Print, in exact form, the lines below from the one containing "Where would you" through the one containing "Total requests that were aborted", and omit all others.

* [Provided material]
┌────────

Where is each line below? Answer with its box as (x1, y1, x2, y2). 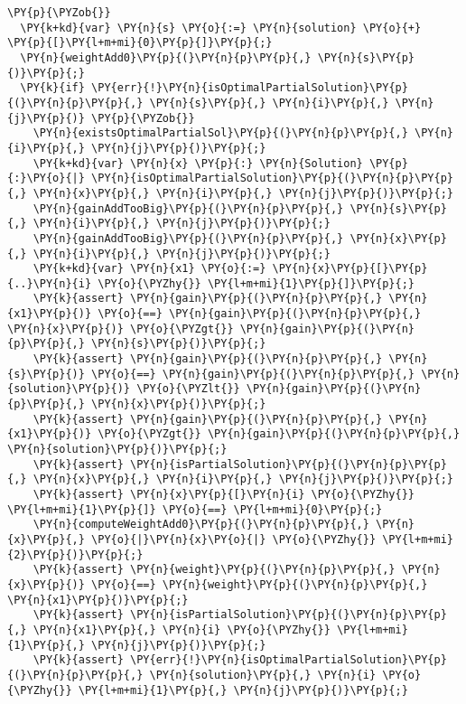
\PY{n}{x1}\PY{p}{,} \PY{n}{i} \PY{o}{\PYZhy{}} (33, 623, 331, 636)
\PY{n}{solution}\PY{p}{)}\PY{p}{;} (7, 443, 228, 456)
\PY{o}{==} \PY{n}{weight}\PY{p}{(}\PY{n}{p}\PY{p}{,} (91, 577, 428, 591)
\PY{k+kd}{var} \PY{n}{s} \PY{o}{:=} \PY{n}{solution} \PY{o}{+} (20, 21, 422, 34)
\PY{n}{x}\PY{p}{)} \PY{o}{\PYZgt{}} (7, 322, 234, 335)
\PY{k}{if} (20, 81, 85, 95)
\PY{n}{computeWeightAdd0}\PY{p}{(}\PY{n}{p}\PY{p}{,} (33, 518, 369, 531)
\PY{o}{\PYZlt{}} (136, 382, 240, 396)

└────────
┌────────

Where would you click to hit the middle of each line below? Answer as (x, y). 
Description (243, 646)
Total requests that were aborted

└────────

* [Response to the task]
Where would you click to hit the middle of each line below? Answer as (x, y). 
Description (243, 646)
Total requests that were aborted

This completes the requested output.